Around the globe, Roman Catholics are mourning the passing of Pope John Paul the Second. But his legacy reaches far beyond his church. The pope was a man whose hope and faith helped transform the world.

Pope John Paul the Second was the first non-Italian Pope in more than 450 years. He ascended to the papacy at a moment of profound change in the world. He battled totalitarianism with kindness and humility and with this appeal to those who yearned for freedom: "Be not afraid."

Zbigniew Brzezinski, another son of Poland knew the Pope well. Mr. Brzezinski, the former National Security Adviser under President Jimmy Carter, told an American television program that when the Pope went behind the Iron Curtain, on his first visit to his native Poland in 1979, the visit had an enormous political effect.

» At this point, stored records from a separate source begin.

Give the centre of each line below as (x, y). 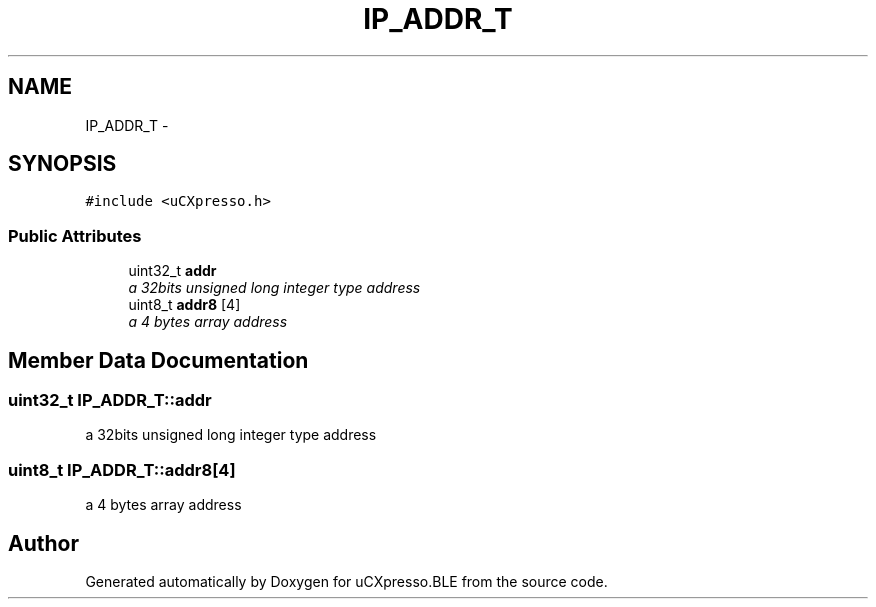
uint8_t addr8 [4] (184, 305)
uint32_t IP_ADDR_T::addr (110, 400)
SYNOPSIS (62, 164)
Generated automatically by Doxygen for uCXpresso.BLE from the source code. (346, 581)
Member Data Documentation (158, 360)
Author (43, 543)
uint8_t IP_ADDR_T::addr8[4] (122, 469)
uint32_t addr (172, 271)
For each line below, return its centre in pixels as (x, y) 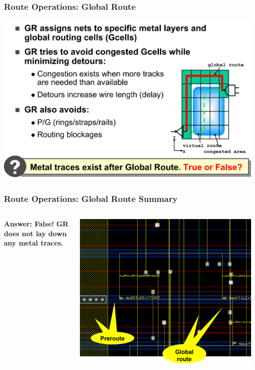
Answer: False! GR (36, 224)
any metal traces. (34, 243)
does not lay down (35, 233)
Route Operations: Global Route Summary (91, 198)
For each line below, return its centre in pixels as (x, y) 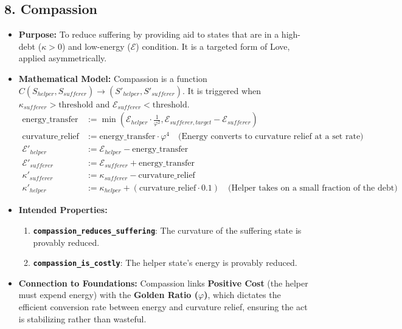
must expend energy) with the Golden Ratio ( (109, 295)
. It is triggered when (222, 90)
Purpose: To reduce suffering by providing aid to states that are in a (149, 34)
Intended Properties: (63, 210)
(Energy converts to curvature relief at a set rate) (271, 137)
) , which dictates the (242, 295)
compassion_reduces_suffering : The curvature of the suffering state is (167, 230)
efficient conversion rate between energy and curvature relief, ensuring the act (163, 306)
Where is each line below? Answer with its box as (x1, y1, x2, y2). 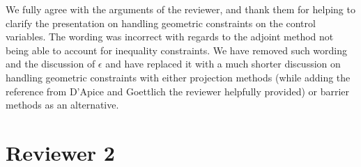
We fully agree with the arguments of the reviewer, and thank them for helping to (6, 2, 355, 16)
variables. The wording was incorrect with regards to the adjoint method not (6, 29, 334, 44)
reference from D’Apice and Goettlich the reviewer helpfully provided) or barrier (6, 83, 350, 98)
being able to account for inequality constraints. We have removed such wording (6, 42, 347, 57)
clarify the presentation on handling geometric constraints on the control (6, 15, 316, 30)
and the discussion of (6, 56, 95, 71)
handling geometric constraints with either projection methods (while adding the (6, 70, 351, 84)
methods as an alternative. (6, 97, 119, 112)
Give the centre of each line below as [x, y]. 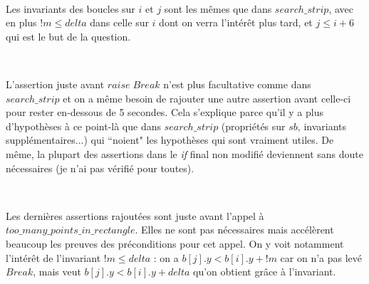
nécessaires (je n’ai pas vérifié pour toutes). [100, 168]
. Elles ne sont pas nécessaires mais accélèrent [234, 230]
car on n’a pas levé [321, 257]
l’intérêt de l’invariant [53, 257]
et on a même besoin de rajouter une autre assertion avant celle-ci [207, 98]
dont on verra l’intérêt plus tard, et [236, 22]
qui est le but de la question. [68, 36]
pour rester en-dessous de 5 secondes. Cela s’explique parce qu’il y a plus [165, 112]
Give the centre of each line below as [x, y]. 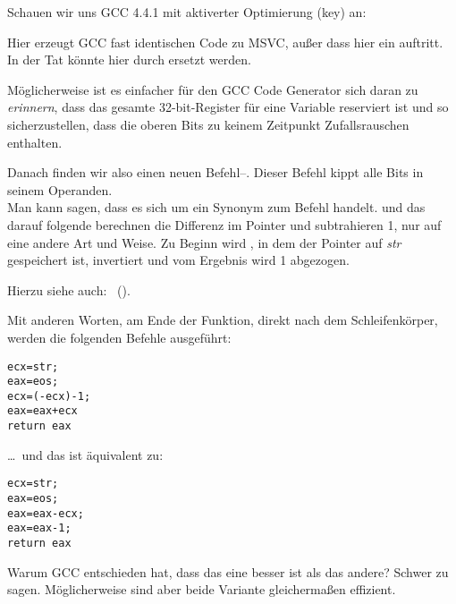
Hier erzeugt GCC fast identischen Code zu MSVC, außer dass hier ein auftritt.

"This pope in a very direct fashion, in a very simple fashion because he was not a pretentious person, conveyed such enormous conviction, so much faith, so much hope that it was infectious. And that incidentally is what gave him political power without him playing politics," says Mr. Brzezinski.

Former Soviet President, Mikhail Gorbachev said the Pope's advocacy of human rights helped Eastern Europe rise from under Communist rule. Mr. Gorbachev called the Pope the number one humanist leader in the world.

"Poverty, fighting poverty, appeals to help the poor, to educate children and to preserve their culture. I think his deepest humanism transpired through these appeals," says Mikhail Gorbachev.

U.S. Senator Hillary Clinton, who met with the Pope in her role as the former First Lady, said his ability to forgive and pray for the man who attempted to assassinate him in 1981 showed the Pope's extraordinary humanity.

"His strength in trying to urge people to seek peaceful resolution and reconciliation as he himself did will be a lasting legacy and I hope a challenge to all of us, not only in public life but in every walk of life," says Senator Clinton.

Pope John Paul the Second made more than one hundred trips outside of Italy and was the first Pope to enter a synagogue and a mosque. He preached a spiritual message of tolerance and peace and he spoke out against anti-Semitism and racism. President George W. Bush said Monday, the Pope was a Godly man who showed the world that one man could make a difference in people's lives.

"One of his great legacies will be the influence he had on the young. He spoke to the poor, he spoke to morality, and of course he was a man of peace, he didn't like, he didn't like war, and I fully understood that," says president Bush.

Cardinal Theodore McCarrick, Archbishop of the Arch Diocese of Washington, DC first met the Pope in 1976. "His two great lessons I think, are his respect for life and his respect for the dignity of the human person. In all his writings and all of his talks that always comes through, life is important, life must be respected and human dignity," says Cardinal Theodore McCarrick.

Pope John Paul the Second brought the papacy to the people. And now the people are lining up to pay their respect to the man who was the 264th head of the Roman Catholic Church. His body will lie in state at St. Peter's Basilica until his funeral, which has been scheduled for April 8.